### [Task inputs]
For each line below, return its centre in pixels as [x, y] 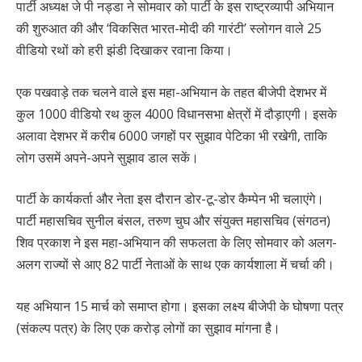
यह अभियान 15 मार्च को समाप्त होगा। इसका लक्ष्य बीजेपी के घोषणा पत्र [180, 306]
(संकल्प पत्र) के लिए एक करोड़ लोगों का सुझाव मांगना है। [148, 328]
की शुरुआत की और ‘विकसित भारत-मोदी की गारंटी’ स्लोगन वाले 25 [169, 28]
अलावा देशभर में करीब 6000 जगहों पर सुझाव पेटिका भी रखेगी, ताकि [172, 135]
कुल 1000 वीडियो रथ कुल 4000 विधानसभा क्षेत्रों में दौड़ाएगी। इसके [177, 114]
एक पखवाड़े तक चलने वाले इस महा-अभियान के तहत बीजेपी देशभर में [171, 92]
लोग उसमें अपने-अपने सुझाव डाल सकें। [107, 157]
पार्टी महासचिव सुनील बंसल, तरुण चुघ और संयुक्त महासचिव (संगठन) [173, 221]
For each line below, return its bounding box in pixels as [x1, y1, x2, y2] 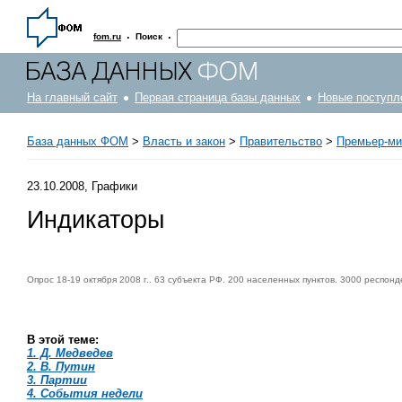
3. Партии [27, 372, 87, 387]
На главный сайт [27, 91, 118, 104]
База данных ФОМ [27, 135, 128, 148]
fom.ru [93, 31, 121, 41]
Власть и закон [143, 135, 225, 148]
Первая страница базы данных [135, 91, 301, 104]
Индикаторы [27, 205, 164, 233]
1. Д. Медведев [27, 345, 113, 360]
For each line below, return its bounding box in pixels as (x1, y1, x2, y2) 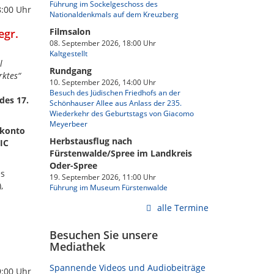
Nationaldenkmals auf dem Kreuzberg (50, 9, 179, 19)
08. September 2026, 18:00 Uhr (50, 38, 156, 48)
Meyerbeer (50, 119, 87, 128)
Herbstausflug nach (50, 135, 132, 147)
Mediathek (50, 239, 105, 254)
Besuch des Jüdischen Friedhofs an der (50, 87, 180, 97)
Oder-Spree (50, 160, 97, 171)
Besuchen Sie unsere (50, 228, 158, 242)
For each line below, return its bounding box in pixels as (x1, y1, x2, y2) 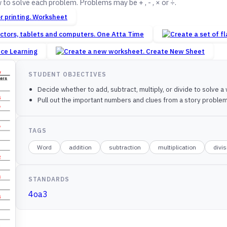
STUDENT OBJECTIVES (28, 70, 106, 79)
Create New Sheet (146, 47, 205, 56)
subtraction (109, 143, 141, 152)
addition (69, 143, 92, 152)
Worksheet (32, 12, 67, 22)
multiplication (158, 143, 197, 152)
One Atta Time (97, 29, 144, 39)
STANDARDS (28, 175, 70, 183)
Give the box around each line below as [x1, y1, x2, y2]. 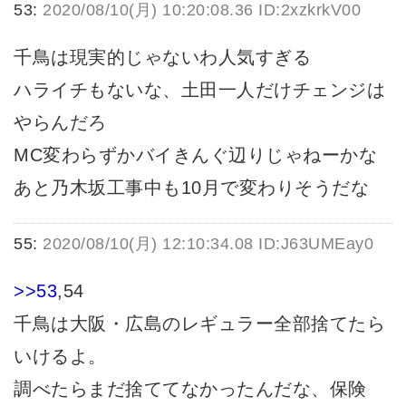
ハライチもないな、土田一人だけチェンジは [14, 80, 385, 101]
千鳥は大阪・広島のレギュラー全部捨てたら [14, 313, 385, 333]
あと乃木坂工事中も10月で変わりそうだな [14, 178, 369, 198]
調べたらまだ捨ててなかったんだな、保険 [14, 378, 367, 399]
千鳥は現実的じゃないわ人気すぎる [14, 47, 311, 68]
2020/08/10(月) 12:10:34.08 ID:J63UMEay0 [43, 234, 373, 253]
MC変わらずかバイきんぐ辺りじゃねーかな [14, 145, 377, 166]
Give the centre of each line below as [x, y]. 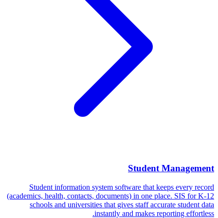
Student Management [171, 168]
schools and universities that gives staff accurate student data [122, 204]
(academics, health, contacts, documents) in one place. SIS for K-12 [110, 196]
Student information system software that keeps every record [122, 187]

### [Work request]
From the material above, copy exactly the lines between the line holding "08. September 2026, 18:00" and the line holding "Besuchen Sie unsere (50, 228, 158, 242)", inclusive, and only those.

### [Solution for this problem]
08. September 2026, 18:00 Uhr (50, 38, 156, 48)
Meyerbeer (50, 119, 87, 128)
Herbstausflug nach (50, 135, 132, 147)
Mediathek (50, 239, 105, 254)
Besuch des Jüdischen Friedhofs an der (50, 87, 180, 97)
Oder-Spree (50, 160, 97, 171)
Besuchen Sie unsere (50, 228, 158, 242)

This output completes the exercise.